Records from a dataset:
= = =

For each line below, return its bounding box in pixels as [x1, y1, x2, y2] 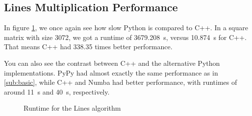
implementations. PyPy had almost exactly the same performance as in [4, 67, 218, 77]
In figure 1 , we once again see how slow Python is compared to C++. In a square [4, 22, 248, 33]
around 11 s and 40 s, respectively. [4, 86, 110, 97]
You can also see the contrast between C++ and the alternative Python [4, 58, 220, 68]
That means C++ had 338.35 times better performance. [4, 41, 173, 52]
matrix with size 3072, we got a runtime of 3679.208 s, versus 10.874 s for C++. [4, 32, 247, 42]
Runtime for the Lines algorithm [24, 103, 121, 113]
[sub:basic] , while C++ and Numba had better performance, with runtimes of [4, 77, 237, 87]
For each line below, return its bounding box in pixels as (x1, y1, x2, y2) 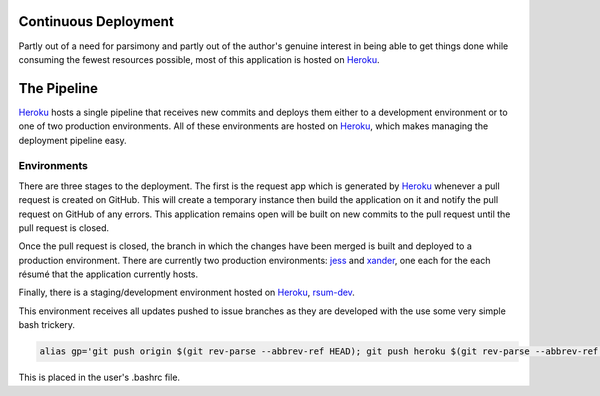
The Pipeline (18, 80, 99, 97)
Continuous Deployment (18, 13, 174, 30)
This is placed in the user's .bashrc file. (18, 371, 180, 384)
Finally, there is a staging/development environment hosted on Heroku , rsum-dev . (18, 286, 355, 299)
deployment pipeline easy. (18, 134, 127, 146)
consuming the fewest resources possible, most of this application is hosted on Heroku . (18, 53, 380, 65)
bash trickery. (18, 319, 75, 331)
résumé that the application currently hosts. (18, 268, 199, 280)
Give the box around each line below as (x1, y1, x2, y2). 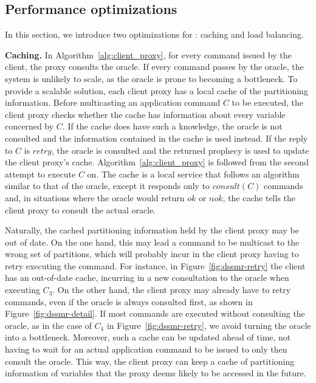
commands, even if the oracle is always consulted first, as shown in (5, 295, 253, 308)
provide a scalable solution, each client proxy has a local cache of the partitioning (5, 84, 308, 97)
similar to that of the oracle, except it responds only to (5, 179, 210, 192)
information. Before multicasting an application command (5, 96, 221, 109)
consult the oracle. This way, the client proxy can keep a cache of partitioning (5, 354, 295, 367)
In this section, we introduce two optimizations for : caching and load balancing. (5, 28, 304, 41)
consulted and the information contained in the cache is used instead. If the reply (5, 131, 308, 144)
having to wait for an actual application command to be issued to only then (5, 343, 287, 356)
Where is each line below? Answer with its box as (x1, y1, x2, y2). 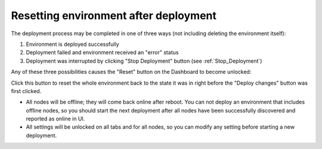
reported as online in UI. (26, 115, 85, 122)
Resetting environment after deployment (11, 9, 217, 22)
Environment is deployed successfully (26, 41, 119, 48)
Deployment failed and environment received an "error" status (26, 49, 179, 56)
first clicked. (11, 87, 42, 95)
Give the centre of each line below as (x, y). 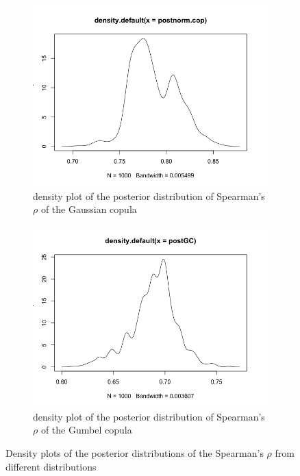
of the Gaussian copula (89, 209)
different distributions (51, 466)
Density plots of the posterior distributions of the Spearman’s (135, 453)
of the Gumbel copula (86, 430)
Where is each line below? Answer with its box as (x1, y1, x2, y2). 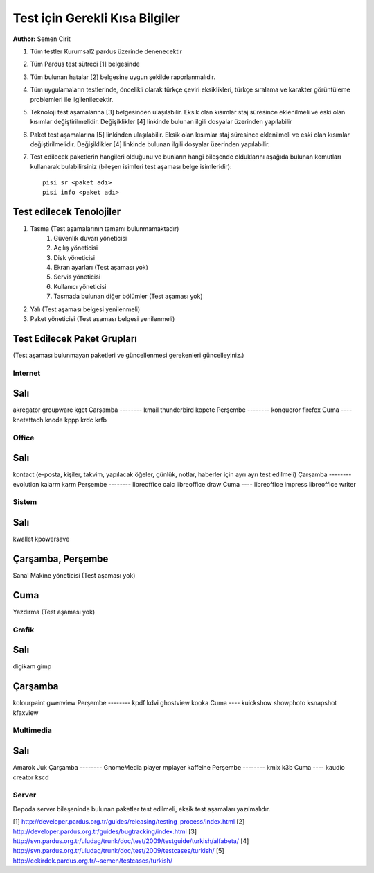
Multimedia (12, 725, 52, 735)
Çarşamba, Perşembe (12, 553, 109, 564)
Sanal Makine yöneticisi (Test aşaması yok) (12, 571, 136, 580)
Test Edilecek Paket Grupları (12, 333, 138, 345)
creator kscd (12, 773, 49, 781)
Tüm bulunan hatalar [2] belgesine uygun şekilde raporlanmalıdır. (30, 73, 216, 81)
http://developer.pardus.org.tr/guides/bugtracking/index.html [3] (12, 827, 197, 836)
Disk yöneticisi (53, 253, 96, 261)
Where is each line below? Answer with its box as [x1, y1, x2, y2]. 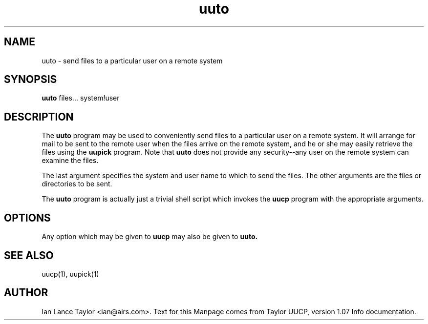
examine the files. [42, 156, 99, 165]
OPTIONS [4, 211, 51, 224]
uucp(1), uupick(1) [42, 269, 99, 278]
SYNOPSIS [4, 73, 57, 86]
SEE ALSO [4, 249, 54, 262]
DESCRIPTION [4, 110, 74, 123]
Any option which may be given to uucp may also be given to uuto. [42, 232, 258, 241]
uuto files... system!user [42, 94, 120, 102]
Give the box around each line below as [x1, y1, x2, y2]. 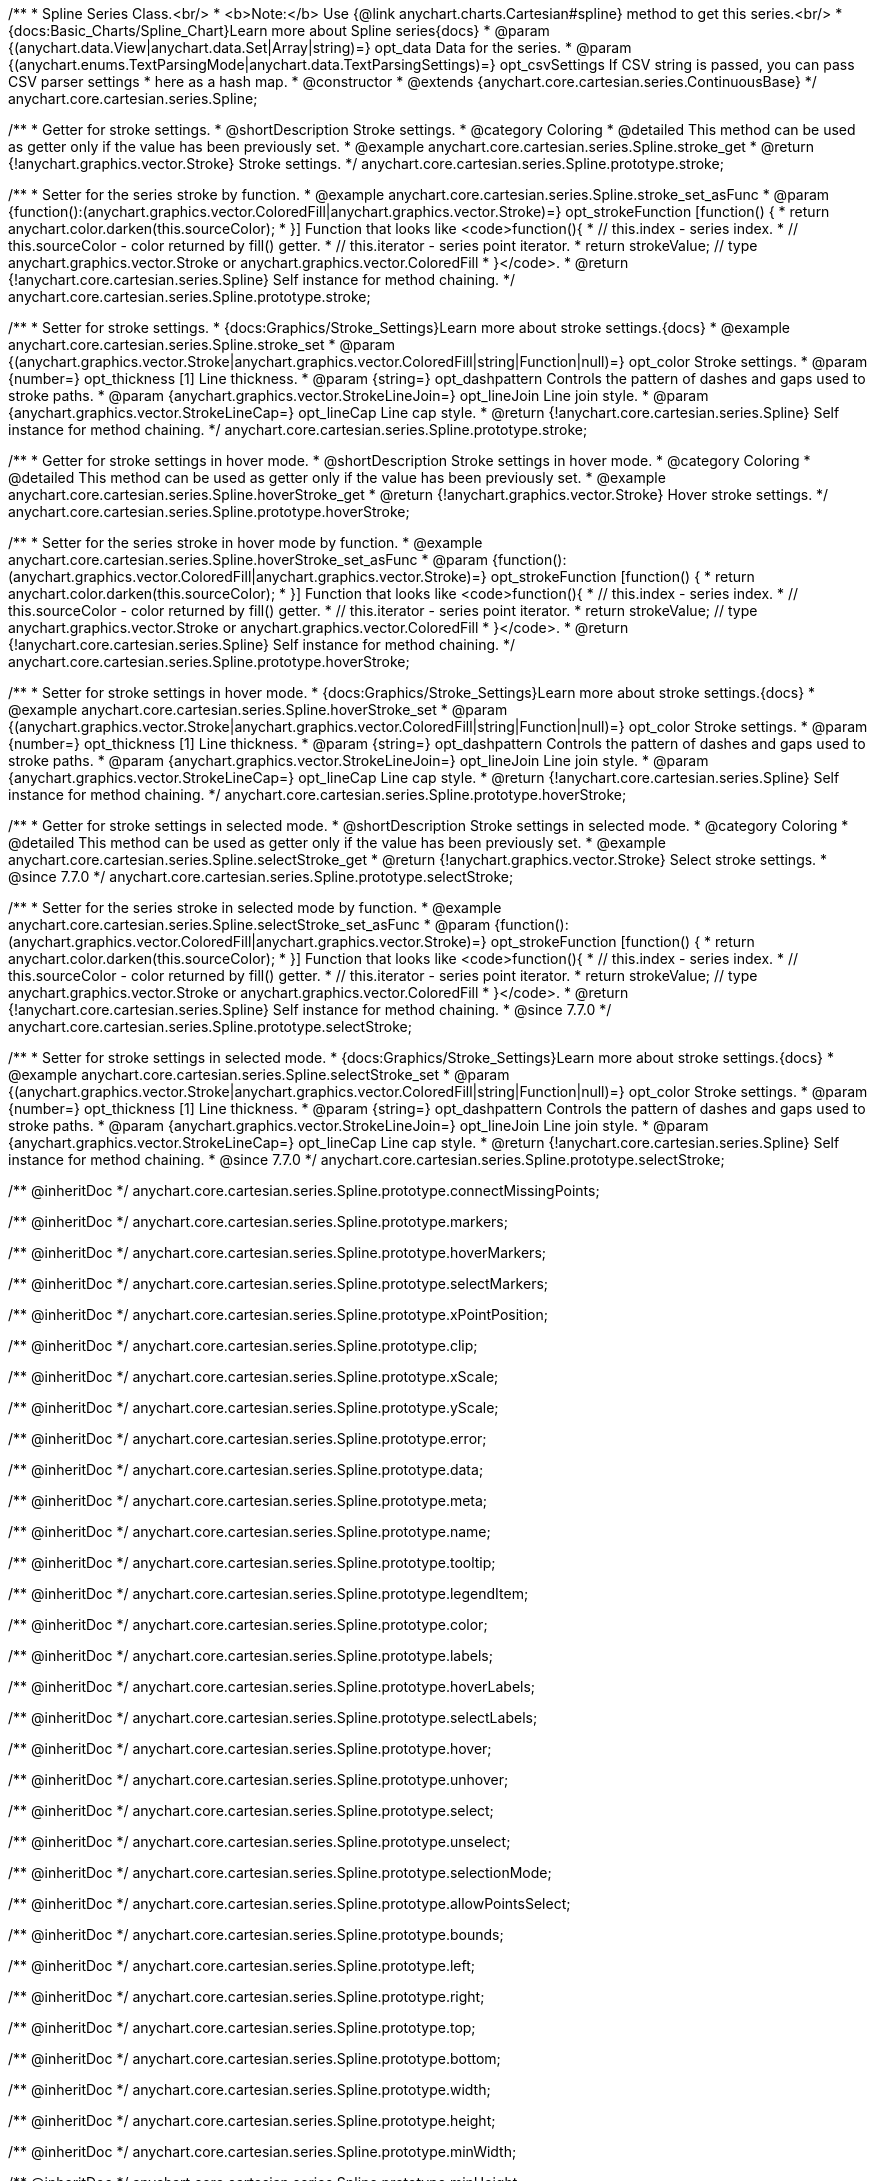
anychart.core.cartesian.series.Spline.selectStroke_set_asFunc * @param [8, 916, 491, 933]
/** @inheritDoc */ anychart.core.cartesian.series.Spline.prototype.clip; [8, 1337, 478, 1354]
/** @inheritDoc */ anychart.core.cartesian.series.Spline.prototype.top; [8, 2019, 476, 2036]
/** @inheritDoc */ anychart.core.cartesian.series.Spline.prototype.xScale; [8, 1368, 499, 1385]
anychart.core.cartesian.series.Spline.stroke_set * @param [8, 336, 395, 353]
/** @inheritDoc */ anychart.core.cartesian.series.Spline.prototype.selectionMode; [8, 1864, 552, 1881]
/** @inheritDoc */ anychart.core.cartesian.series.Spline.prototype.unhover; [8, 1771, 509, 1788]
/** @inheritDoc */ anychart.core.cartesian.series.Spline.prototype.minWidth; [8, 2143, 517, 2160]

= = =

- **Your task**
Where a line of the data contains "Spline", copy that line.

- **Solution**
anychart.core.cartesian.series.Spline.selectStroke_set_asFunc * @param [8, 916, 491, 933]
/** @inheritDoc */ anychart.core.cartesian.series.Spline.prototype.clip; [8, 1337, 478, 1354]
/** @inheritDoc */ anychart.core.cartesian.series.Spline.prototype.top; [8, 2019, 476, 2036]
/** @inheritDoc */ anychart.core.cartesian.series.Spline.prototype.xScale; [8, 1368, 499, 1385]
anychart.core.cartesian.series.Spline.stroke_set * @param [8, 336, 395, 353]
/** @inheritDoc */ anychart.core.cartesian.series.Spline.prototype.selectionMode; [8, 1864, 552, 1881]
/** @inheritDoc */ anychart.core.cartesian.series.Spline.prototype.unhover; [8, 1771, 509, 1788]
/** @inheritDoc */ anychart.core.cartesian.series.Spline.prototype.minWidth; [8, 2143, 517, 2160]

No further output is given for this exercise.